Search code examples
c++sortingcudathrust

Sorting statically allocated array using Thrust


In my code, I have a statically allocated array in global memory (i.e., allocated using __device__), which I want to sort using thrust::sort, which isn't working. All of the examples on this topic are using CUDA runtime allocated arrays (using cudaMalloc). Is there any way I can sort a statically allocated array?

I guess it has something to do with statically allocated memory not being accessible from the host. Using cudaMalloc-allocated arrays, it is working fine. However, I want to avoid using this type of allocation since static allocation allows for easier access to the data from device code (doesn't it?).
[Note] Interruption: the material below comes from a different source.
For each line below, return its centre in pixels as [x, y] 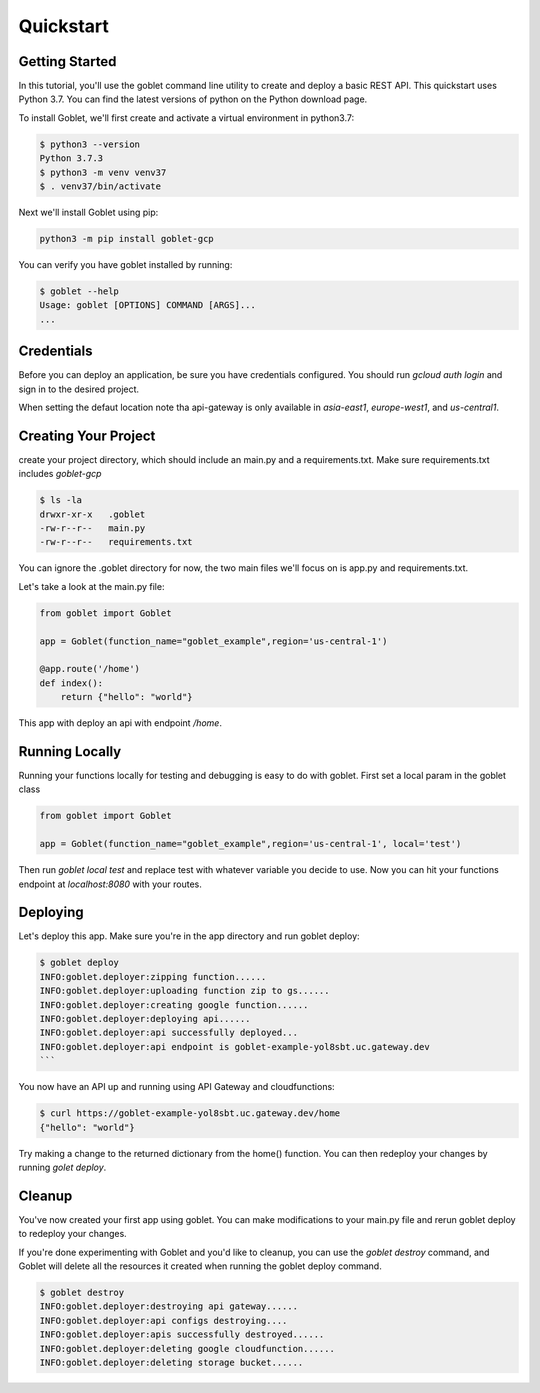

Minimal (not-) working example:

#include <stdio.h>
#include <thrust/device_ptr.h>
#include <thrust/sort.h>

#define N 4

typedef struct element {
  int key;
  int value;
  __host__ __device__ bool operator<(element e) const
  { return key > e.key; }
} element;

__device__ element array[N];

__global__ void init() {
  for (int i = 0; i < N; ++i) {
    array[N - i - 1].key = i;
  }
}

__global__ void print_array() {
  for (int i = 0; i < N; ++i) {
    printf("%d ", array[i].key);
  }
  printf("\n");
}

int main(void) {
  thrust::device_ptr<element> array_first(array);

  init<<<1,1>>>();

  printf("unsorted: ");
  print_array<<<1, 1>>>();
  cudaDeviceSynchronize();

  thrust::sort(array_first, array_first + N);

  printf("sorted: ");
  print_array<<<1, 1>>>();
  cudaDeviceSynchronize();
}

Solution

  • Use cudaGetSymbolAddress to take the address of the array variable from a __host__ function:

    void* array_ptr = 0;
    cudaGetSymbolAddress(&array_ptr, array);
    thrust::device_ptr<element> array_first(reinterpret_cast<element*>(array_ptr));
    

    Here's the complete program:

    #include <stdio.h>
    #include <thrust/device_ptr.h>
    #include <thrust/sort.h>
    
    #define N 4
    
    typedef struct element {
      int key;
      int value;
      __host__ __device__ bool operator<(element e) const
      { return key > e.key; }
    } element;
    
    __device__ element array[N];
    
    __global__ void init() {
      for (int i = 0; i < N; ++i) {
        array[N - i - 1].key = i;
      }
    }
    
    __global__ void print_array() {
      for (int i = 0; i < N; ++i) {
        printf("%d ", array[i].key);
      }
      printf("\n");
    }
    
    int main(void) {
      cudaError_t error;
    
      void* array_ptr = 0;
      if(error = cudaGetSymbolAddress(&array_ptr, array))
      {
        throw thrust::system_error(error, thrust::cuda_category());
      }
    
      thrust::device_ptr<element> array_first(reinterpret_cast<element*>(array_ptr));
    
      init<<<1,1>>>();
    
      printf("unsorted: ");
      print_array<<<1, 1>>>();
    
      if(error = cudaDeviceSynchronize())
      {
        throw thrust::system_error(error, thrust::cuda_category());
      }
    
      thrust::sort(array_first, array_first + N);
    
      if(error = cudaDeviceSynchronize())
      {
        throw thrust::system_error(error, thrust::cuda_category());
      }
    
      printf("sorted: ");
      print_array<<<1, 1>>>();
    
      if(error = cudaDeviceSynchronize())
      {
        throw thrust::system_error(error, thrust::cuda_category());
      }
    
      return 0;
    }
    

    Here's the output on my system:

    $ nvcc test.cu -run
    unsorted: 3 2 1 0 
    sorted: 3 2 1 0 
    

    The sorted output is the same as the unsorted output, but I guess that is intentional given the way the data is generated and the definition of element::operator<.